What needs to be done »
From the listing below, set down exactly the lines between the one holding "technical assistance to" and the one holding "Additional services:Technical support, delivery, setup, and", inclusive. No other line is wanted.

Material to process »
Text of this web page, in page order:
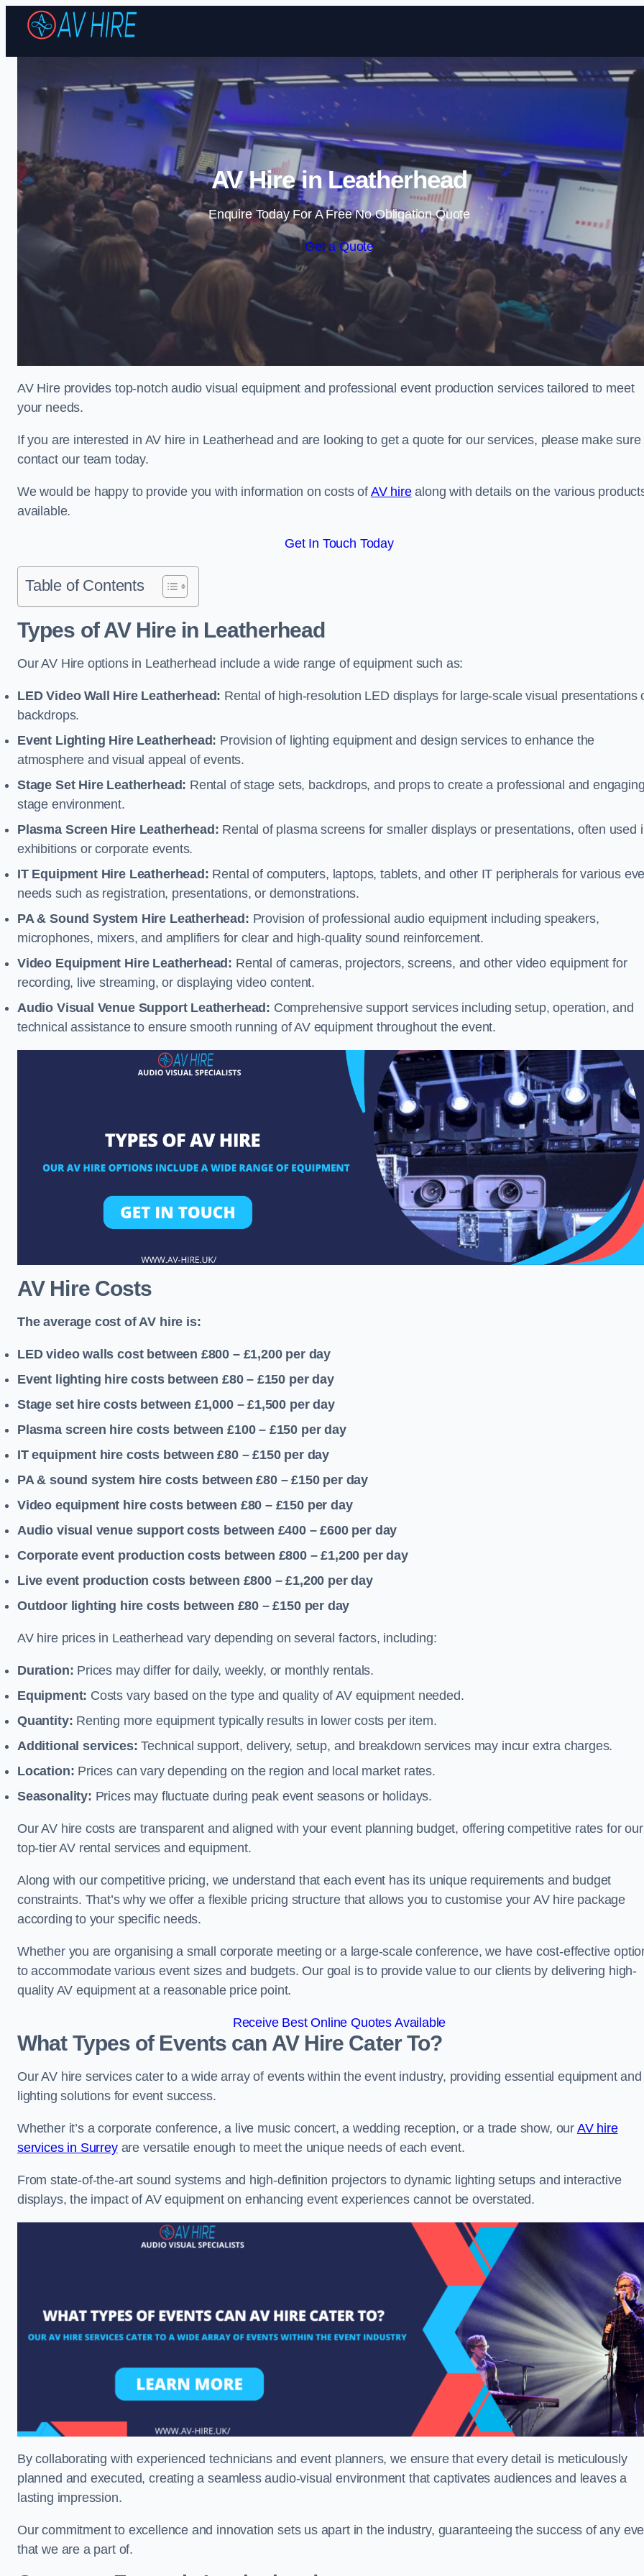
Skip to content
AV Hire in Leatherhead
Enquire Today For A Free No Obligation Quote
Get a Quote
AV Hire provides top-notch audio visual equipment and professional event production services tailored to meet
your needs.
If you are interested in AV hire in Leatherhead and are looking to get a quote for our services, please make sure
contact our team today.
We would be happy to provide you with information on costs of AV hirealong with details on the various
available.
Get In Touch Today
Table of Contents
Types of AV Hire in Leatherhead
Our AV Hire options in Leatherhead include a wide range of equipment such as:
LED Video Wall Hire Leatherhead: Rental of high-resolution LED displays for large-scale visual presentations
backdrops.
Event Lighting Hire Leatherhead: Provision of lighting equipment and design services to enhance the
atmosphere and visual appeal of events.
Stage Set Hire Leatherhead: Rental of stage sets, backdrops, and props to create a professional and
stage environment.
Plasma Screen Hire Leatherhead: Rental of plasma screens for smaller displays or presentations, often used
exhibitions or corporate events.
IT Equipment Hire Leatherhead: Rental of computers, laptops, tablets, and other IT peripherals for various
needs such as registration, presentations, or demonstrations.
PA & Sound System Hire Leatherhead: Provision of professional audio equipment including speakers,
microphones, mixers, and amplifiers for clear and high-quality sound reinforcement.
Video Equipment Hire Leatherhead: Rental of cameras, projectors, screens, and other video equipment for
recording, live streaming, or displaying video content.
Audio Visual Venue Support Leatherhead: Comprehensive support services including setup, operation, and
technical assistance to ensure smooth running of AV equipment throughout the event.
AV Hire Costs
The average cost of AV hire is:
LED video walls cost between £800 – £1,200 per day
Event lighting hire costs between £80 – £150 per day
Stage set hire costs between £1,000 – £1,500 per day
Plasma screen hire costs between £100 – £150 per day
IT equipment hire costs between £80 – £150 per day
PA & sound system hire costs between £80 – £150 per day
Video equipment hire costs between £80 – £150 per day
Audio visual venue support costs between £400 – £600 per day
Corporate event production costs between £800 – £1,200 per day
Live event production costs between £800 – £1,200 per day
Outdoor lighting hire costs between £80 – £150 per day
AV hire prices in Leatherhead vary depending on several factors, including:
Duration: Prices may differ for daily, weekly, or monthly rentals.
Equipment: Costs vary based on the type and quality of AV equipment needed.
Quantity: Renting more equipment typically results in lower costs per item.
Additional services:Technical support, delivery, setup, and breakdown services may incur extra charges.
Location: Prices can vary depending on the region and local market rates.
Seasonality: Prices may fluctuate during peak event seasons or holidays.
Our AV hire costs are transparent and aligned with your event planning budget, offering competitive rates for our
top-tier AV rental services and equipment.
Along with our competitive pricing, we understand that each event has its unique requirements and budget
constraints. That’s why we offer a flexible pricing structure that allows you to customise your AV hire package
according to your specific needs.
Whether you are organising a small corporate meeting or a large-scale conference, we have cost-effective
to accommodate various event sizes and budgets. Our goal is to provide value to our clients by delivering high-
quality AV equipment at a reasonable price point.
Receive Best Online Quotes Available
What Types of Events can AV Hire Cater To?
Our AV hire services cater to a wide array of events within the event industry, providing essential equipment and
lighting solutions for event success.
Whether it’s a corporate conference, a live music concert, a wedding reception, or a trade show, our AV hire
services in Surreyare versatile enough to meet the unique needs of each event.
From state-of-the-art sound systems and high-definition projectors to dynamic lighting setups and interactive
displays, the impact of AV equipment on enhancing event experiences cannot be overstated.
By collaborating with experienced technicians and event planners, we ensure that every detail is meticulously
planned and executed, creating a seamless audio-visual environment that captivates audiences and leaves a
lasting impression.
Our commitment to excellence and innovation sets us apart in the industry, guaranteeing the success of any
that we are a part of.

Answer to this exercise »
technical assistance to ensure smooth running of AV equipment throughout the event.
AV Hire Costs
The average cost of AV hire is:
LED video walls cost between £800 – £1,200 per day
Event lighting hire costs between £80 – £150 per day
Stage set hire costs between £1,000 – £1,500 per day
Plasma screen hire costs between £100 – £150 per day
IT equipment hire costs between £80 – £150 per day
PA & sound system hire costs between £80 – £150 per day
Video equipment hire costs between £80 – £150 per day
Audio visual venue support costs between £400 – £600 per day
Corporate event production costs between £800 – £1,200 per day
Live event production costs between £800 – £1,200 per day
Outdoor lighting hire costs between £80 – £150 per day
AV hire prices in Leatherhead vary depending on several factors, including:
Duration: Prices may differ for daily, weekly, or monthly rentals.
Equipment: Costs vary based on the type and quality of AV equipment needed.
Quantity: Renting more equipment typically results in lower costs per item.
Additional services:Technical support, delivery, setup, and breakdown services may incur extra charges.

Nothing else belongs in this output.